Le Premier ministre hongrois, Viktor Orban, le 17 octobre 2013 à New Delhi (Inde).
Le Premier ministre hongrois, Viktor Orban, le 17 octobre 2013 à New Delhi (Inde). — Manish Swarup/AP/SIPA

MONDE

Hongrie: Viktor Orban, autoritaire et populaire

Depuis la confortable victoire de son parti, le Fidesz, aux élections législatives en avril 2010, le leader nationaliste multiplie les atteintes aux libertés, mais reste populaire...

Comme chaque année depuis 2011, les partisans et les opposants du Premier ministre Viktor Orban mesureront leurs forces respectives ce mercredi dans la rue à l’occasion des célébrations du 23 octobre, qui commémorent le soulèvement hongrois de 1956 contre l'Union soviétique. Des dizaines de milliers de personnes sont attendues dans des manifestations parallèles. Pour la première fois, la gauche hongroise présentera un front uni à six mois des législatives, espérant contrer celui qu’elle accuse d'avoir muselé tous les contre-pouvoirs dans le pays.

Sourd aux critiques de l’Union européenne

De fait, depuis trois ans, Viktor Orban multiplie les atteintes aux libertés fondamentales. Après l’adoption d’une loi sur les médias, jugée liberticide, en 2011, il a soulevé un tollé en modifiant la Constitution sans aucune concertation avec l’opposition. Ces réformes avaient valu à Viktor Orban des rappels à l'ordre de l'Union européenne (UE), dont la Hongrie est membre depuis 2004. En vain. Sourd aux critiques de l’UE, le Premier ministre a poursuivi dans cette voie en mettant à profit la majorité dont dispose son parti au Parlement, qui avait remporté les deux tiers des sièges en 2010.

En mai dernier, un rapport de Human Rights Watch s’est inquiété de l’impact de cette nouvelle Constitution et des quelque 600 nouvelles lois adoptées. «Les changements légaux mis en place par le gouvernement hongrois sont en train d’éroder l’Etat de droit et de nuire à la protection des droits humains, souligne dans le rapport Lydia Gall, chargée de recherche pour les questions touchant aux Balkans et à l’Europe de l’Est chez Human Rights Watch. Mais ce qui est le plus alarmant, c’est l’incapacité du gouvernement à suivre les conseils des institutions européennes et à respecter sa propre Cour constitutionnelle.»

Le Parlement européen est reparti à la charge cet été en adoptant le rapport Tavares, qui exhortait la Hongrie «à restaurer» l'Etat de droit, à respecter l'indépendance du pouvoir judiciaire et à garantir les libertés d'expression, des médias et de culte, ainsi que le droit de propriété ou encore les droits des minorités. «Nous n’acceptons pas les leçons de démocratie que vous prétendez nous donner», a rétorqué Viktor Orban, bravache.

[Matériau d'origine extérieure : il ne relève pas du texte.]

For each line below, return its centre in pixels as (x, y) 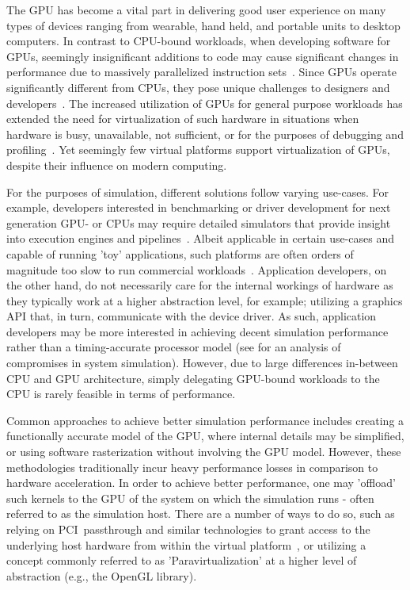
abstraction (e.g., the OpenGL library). (102, 575)
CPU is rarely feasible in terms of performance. (121, 394)
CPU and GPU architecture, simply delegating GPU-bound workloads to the (193, 378)
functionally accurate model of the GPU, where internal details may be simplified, (205, 436)
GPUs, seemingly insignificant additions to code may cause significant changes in (203, 56)
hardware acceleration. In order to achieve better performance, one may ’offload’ (201, 483)
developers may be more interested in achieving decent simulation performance (197, 331)
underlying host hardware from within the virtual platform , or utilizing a (186, 544)

L’Union européenne ne dispose pas de moyens pour contraindre un État membre à respecter l’Etat de droit. A défaut, le Parlement européen proposait dans le rapport Tavares de créer un comité d’experts chargé de surveiller l’état de la démocratie en Hongrie.

«Il a réactivé le sentiment nationaliste hongrois»

Malgré les critiques de ses détracteurs, Viktor Orban reste populaire en Hongrie. «Il a réactivé et instrumentalisé un sentiment nationaliste qui était déjà là avant. Il a encensé la fierté hongroise. Du point de vue franco-français, les mesures que prend Viktor Orban sont extrémistes -il a d’ailleurs siphonné une partie du programme du parti d’extrême droite Jobbik. Mais dans le paysage politique hongrois, ce n’est pas le cas», observe Magali Balent, politologue à la Fondation Robert Schuman.

Méfiant envers l’Union européenne, qu’il a comparée à l’URSS, le Premier ministre l’est également envers les minorités en Hongrie. Des critiques qui trouvent un écho favorable dans le pays, où le sort des nombreuses minorités fait débat, et où une large partie de la population déplore que l’adhésion à l’UE n’ait pas apporté la croissance espérée.

Signe de cette popularité, un sondage de l'institut Sonda-Ipsos publié jeudi donne le Fidesz en tête avec 26% des intentions de vote aux prochaines législatives. Et selon Attila Juhasz, directeur de l'Institut d'analyse politique Political Capital, Viktor Orban paraît avoir de bonnes chances d'être réélu.